BEGIN
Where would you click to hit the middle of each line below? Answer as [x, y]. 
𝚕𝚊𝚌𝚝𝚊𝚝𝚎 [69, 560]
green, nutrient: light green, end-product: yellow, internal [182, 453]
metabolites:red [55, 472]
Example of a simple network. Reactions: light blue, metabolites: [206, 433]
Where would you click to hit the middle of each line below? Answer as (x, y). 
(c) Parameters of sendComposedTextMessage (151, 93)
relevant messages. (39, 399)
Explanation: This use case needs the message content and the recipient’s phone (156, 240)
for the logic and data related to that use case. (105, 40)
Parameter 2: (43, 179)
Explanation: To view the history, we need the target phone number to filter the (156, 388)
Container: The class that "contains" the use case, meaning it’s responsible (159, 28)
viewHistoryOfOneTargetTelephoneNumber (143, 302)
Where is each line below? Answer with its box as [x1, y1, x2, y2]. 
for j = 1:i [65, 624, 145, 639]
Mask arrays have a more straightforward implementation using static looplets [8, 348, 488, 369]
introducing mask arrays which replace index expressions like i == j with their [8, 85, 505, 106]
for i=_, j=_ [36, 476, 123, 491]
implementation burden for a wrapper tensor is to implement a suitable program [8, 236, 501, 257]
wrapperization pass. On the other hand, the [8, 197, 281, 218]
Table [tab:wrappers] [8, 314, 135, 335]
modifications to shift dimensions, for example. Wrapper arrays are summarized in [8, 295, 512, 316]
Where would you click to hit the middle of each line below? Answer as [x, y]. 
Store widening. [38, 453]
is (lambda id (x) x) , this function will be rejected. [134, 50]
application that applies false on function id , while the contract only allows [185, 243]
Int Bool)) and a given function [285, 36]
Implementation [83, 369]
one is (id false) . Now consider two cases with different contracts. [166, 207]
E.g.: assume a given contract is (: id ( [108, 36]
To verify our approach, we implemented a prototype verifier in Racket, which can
END
Would you copy all lines in the records where the string "false" appears?

application that applies false on function id , while the contract only allows [185, 243]
one is (id false) . Now consider two cases with different contracts. [166, 207]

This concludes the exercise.